(Items from a data source)
◇ ◇ ◇
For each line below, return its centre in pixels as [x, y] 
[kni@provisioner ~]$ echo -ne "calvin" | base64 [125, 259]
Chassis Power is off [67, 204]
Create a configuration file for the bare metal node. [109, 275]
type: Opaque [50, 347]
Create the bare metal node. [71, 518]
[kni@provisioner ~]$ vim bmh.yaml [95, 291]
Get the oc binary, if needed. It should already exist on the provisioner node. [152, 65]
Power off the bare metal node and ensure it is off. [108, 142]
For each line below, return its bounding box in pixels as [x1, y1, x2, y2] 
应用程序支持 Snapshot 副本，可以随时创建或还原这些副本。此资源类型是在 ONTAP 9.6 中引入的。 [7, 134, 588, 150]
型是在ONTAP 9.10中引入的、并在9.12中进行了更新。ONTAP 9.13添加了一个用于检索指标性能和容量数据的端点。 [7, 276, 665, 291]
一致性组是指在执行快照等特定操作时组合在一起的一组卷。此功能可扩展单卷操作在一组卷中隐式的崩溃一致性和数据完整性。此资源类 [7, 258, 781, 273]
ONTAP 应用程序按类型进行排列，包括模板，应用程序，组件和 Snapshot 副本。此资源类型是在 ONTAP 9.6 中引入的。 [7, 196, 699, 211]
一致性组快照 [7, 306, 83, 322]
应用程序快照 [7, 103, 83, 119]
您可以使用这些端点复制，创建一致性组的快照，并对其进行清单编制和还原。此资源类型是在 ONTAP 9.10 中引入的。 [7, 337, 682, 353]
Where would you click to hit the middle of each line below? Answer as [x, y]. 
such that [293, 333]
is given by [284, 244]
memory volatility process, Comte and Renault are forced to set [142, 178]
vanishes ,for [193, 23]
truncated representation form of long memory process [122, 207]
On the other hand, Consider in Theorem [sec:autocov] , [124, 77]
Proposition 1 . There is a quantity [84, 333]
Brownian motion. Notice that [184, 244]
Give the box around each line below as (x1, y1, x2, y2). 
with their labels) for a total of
◇ ◇ ◇
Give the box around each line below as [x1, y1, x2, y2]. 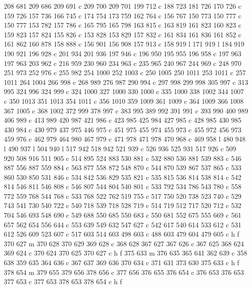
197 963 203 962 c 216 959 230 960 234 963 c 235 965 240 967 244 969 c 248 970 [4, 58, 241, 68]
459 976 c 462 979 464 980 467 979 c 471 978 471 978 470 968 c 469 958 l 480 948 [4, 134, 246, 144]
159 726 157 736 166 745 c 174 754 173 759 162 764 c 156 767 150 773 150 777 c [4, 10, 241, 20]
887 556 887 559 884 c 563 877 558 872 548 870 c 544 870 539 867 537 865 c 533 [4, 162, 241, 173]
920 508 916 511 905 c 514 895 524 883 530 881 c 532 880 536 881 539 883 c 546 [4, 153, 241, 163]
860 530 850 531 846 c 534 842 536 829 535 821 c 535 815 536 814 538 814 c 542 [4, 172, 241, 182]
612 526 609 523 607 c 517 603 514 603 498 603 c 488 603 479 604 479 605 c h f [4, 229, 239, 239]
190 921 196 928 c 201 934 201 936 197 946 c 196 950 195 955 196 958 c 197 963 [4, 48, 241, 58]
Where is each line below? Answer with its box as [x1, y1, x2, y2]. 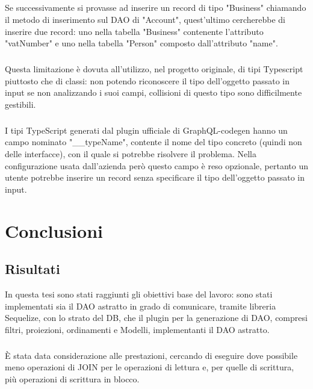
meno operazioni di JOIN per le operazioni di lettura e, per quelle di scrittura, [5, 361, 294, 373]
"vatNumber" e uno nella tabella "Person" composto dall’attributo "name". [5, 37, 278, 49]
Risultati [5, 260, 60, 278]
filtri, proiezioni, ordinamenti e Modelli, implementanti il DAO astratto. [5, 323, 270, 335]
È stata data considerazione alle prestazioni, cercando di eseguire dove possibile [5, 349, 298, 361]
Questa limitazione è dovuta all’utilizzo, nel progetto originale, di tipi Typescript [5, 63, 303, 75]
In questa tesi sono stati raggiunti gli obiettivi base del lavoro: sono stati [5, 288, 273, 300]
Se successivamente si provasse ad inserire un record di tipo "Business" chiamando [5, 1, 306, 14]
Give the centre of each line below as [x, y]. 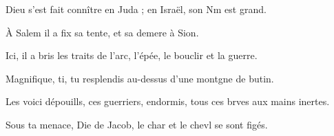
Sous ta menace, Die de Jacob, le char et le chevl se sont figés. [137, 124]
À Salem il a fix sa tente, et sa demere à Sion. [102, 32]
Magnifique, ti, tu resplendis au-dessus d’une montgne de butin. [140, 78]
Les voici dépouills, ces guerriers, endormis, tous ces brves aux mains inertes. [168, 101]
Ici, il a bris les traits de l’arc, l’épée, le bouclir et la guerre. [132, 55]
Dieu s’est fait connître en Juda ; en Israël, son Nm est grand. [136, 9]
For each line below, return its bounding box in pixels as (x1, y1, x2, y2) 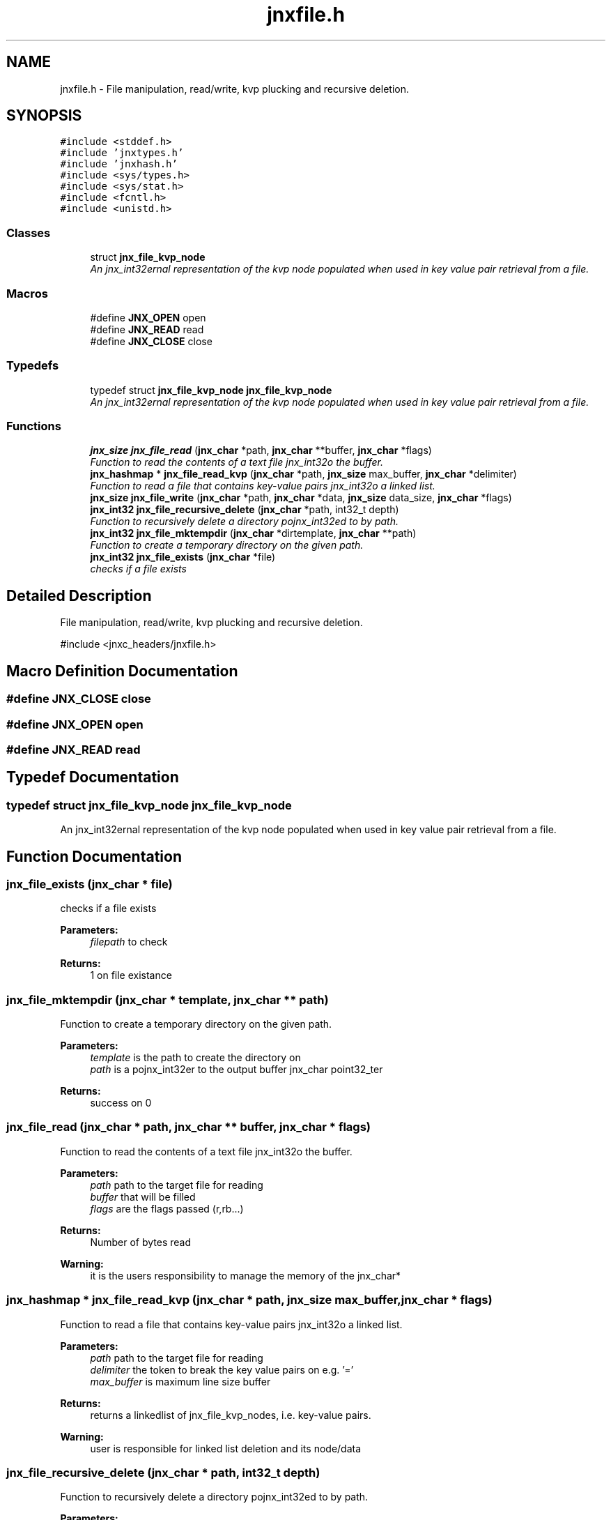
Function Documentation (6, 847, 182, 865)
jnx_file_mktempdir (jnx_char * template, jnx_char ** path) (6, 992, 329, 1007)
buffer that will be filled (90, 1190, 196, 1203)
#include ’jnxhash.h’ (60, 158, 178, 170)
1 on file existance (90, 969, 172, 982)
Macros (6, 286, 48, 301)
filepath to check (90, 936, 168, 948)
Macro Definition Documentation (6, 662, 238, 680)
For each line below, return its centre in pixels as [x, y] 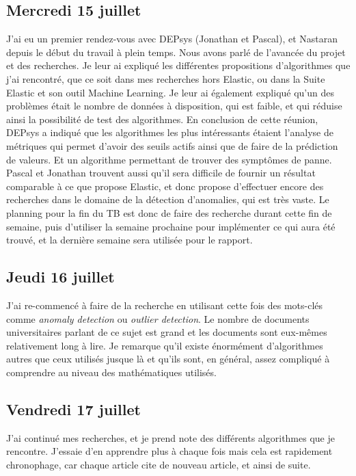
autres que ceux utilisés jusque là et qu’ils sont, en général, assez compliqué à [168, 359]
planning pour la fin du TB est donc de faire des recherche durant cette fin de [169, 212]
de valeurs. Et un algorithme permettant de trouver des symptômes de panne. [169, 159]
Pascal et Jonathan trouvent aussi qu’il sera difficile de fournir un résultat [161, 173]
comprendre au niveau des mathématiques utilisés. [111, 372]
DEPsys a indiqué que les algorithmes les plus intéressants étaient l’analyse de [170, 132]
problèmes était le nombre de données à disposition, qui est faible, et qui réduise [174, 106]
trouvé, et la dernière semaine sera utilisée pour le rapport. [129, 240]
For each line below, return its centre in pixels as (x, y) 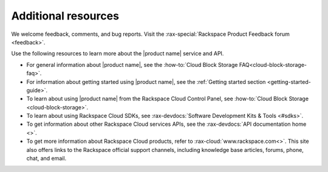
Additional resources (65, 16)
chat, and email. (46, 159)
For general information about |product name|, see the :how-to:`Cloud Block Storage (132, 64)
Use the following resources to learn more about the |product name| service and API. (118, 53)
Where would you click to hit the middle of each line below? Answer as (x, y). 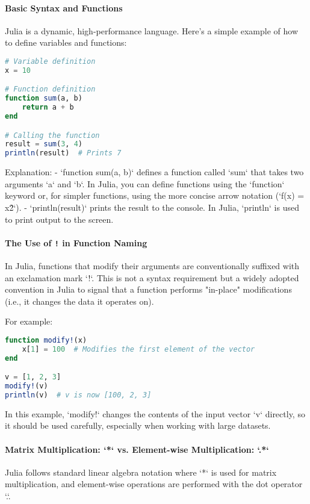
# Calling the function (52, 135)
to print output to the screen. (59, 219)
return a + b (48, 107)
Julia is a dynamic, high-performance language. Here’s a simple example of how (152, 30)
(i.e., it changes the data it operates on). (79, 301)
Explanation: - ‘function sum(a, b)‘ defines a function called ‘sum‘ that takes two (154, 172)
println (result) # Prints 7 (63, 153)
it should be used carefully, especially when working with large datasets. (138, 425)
◇ ◇ ◇
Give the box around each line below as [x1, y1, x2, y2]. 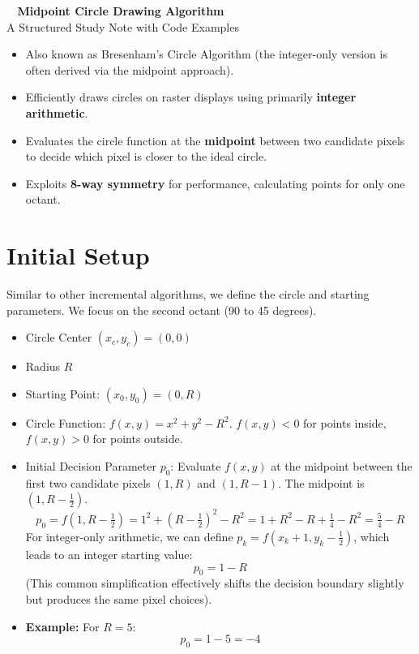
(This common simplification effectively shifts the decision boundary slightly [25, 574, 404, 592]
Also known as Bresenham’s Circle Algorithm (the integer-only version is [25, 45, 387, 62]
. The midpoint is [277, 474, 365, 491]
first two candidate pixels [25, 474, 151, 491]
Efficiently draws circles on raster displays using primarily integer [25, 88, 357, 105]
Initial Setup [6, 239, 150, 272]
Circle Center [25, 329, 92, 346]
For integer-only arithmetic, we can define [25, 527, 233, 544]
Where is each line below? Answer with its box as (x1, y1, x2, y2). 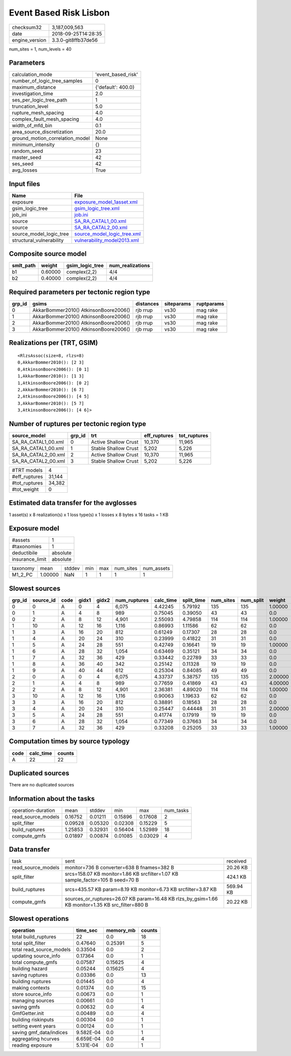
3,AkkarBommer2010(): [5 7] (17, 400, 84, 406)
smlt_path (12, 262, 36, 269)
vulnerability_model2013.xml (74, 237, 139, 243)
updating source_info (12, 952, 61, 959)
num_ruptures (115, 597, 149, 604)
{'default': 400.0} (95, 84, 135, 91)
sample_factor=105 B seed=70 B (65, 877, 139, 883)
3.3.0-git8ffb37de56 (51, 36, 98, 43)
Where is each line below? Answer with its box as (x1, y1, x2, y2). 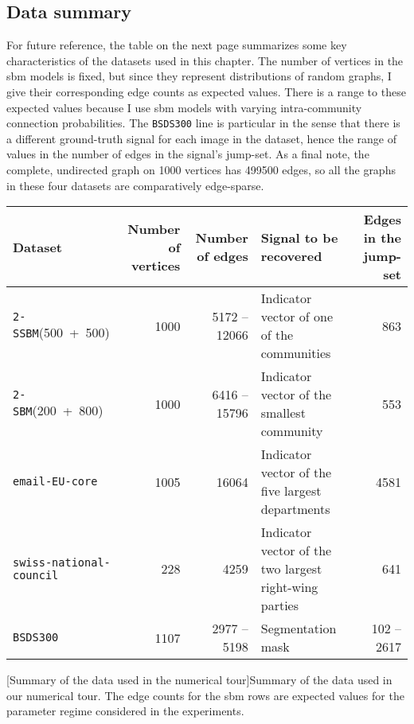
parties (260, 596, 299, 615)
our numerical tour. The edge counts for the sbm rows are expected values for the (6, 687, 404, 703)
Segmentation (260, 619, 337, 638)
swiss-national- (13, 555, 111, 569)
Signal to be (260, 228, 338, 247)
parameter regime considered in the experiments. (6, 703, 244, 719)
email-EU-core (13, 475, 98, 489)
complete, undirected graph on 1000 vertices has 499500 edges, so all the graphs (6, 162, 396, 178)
◇ ◇ ◇
- **EXERCISE DETAILS**
Search the records for the word "node" and copy every line where it occurs.

- **SOLUTION TO THE PROBLEM**
Create a configuration file for the bare metal node. [109, 275]
Create the bare metal node. [71, 518]
Get the oc binary, if needed. It should already exist on the provisioner node. [152, 65]
Power off the bare metal node and ensure it is off. [108, 142]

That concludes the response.